In an abstract due to be presented April 23 at the International Liver Congress in Vienna, Austria, Andre Simao of the Research Institute for Medicines in Lisbon and colleagues report on studies using muscle and matching liver biopsy tissue from morbidly obese patients. The subjects were all getting bariatric surgery and all had non-alcoholic fatty liver disease.
The team looked at the patients' muscle RNA. Their goal was to see how micro RNA expression progiles changed at different stages of the disease. They also tried to learn what role these RNAs played in protecting the liver. The protective role of tauroursodeoxycholic acid (TUDCA) was also of interest.
In the study, C2C12 cells were incubated with or without palmitic acid in the presence or absence of TUDCA for charaterization of the insulin signaling pathway, as well as mitochondrial and overall cellular toxicity.
"Our results show a progressive and significiant increase in the expression of 6 muscle microRNAs from steatosis to more severe NASH," they wrote. "These included miR-339-3p, which has been described to regulate glucose synthese, and miR-361, found increased in type II diabetes patients' serum."

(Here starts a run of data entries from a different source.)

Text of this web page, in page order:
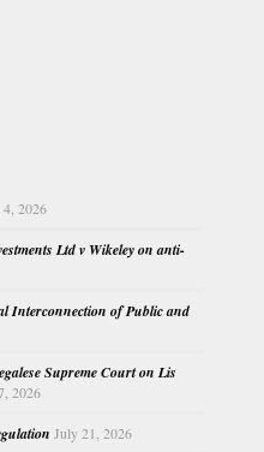
2026
Ltd v Wikeley on anti-
Interconnection of Public and
Supreme Court on Lis
2026
July 21, 2026
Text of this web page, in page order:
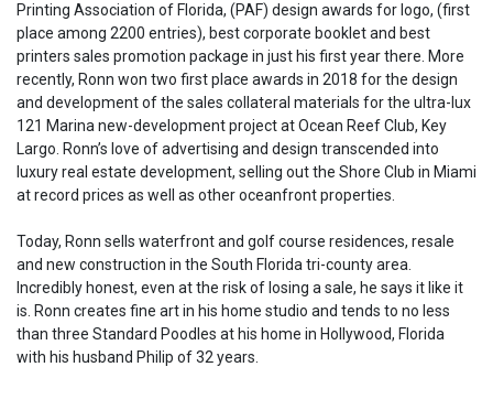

They also found that 8 microRNAs were decreased type II diabetes' patients plasma. "Incubation of C2C12 cells with palmitic acid inhibitied insulin-sgnaling while increasing mitochondrial dysfumction and apoptosis, all of which were prevented by co-incubation of cells with TUDCA.
The group's conclusion is that microRNAs associated with type II diabetes and mitochondrial dysfunction are differenly modulated with non-alcholic fatty liver disease severity in the muscle, and that miR-339-3p arises "as a novel mechanistic play."
They also suggest that TUDCA may ameliorate muscle dysfunction in those with the disease. The team had no conflicts to disclose.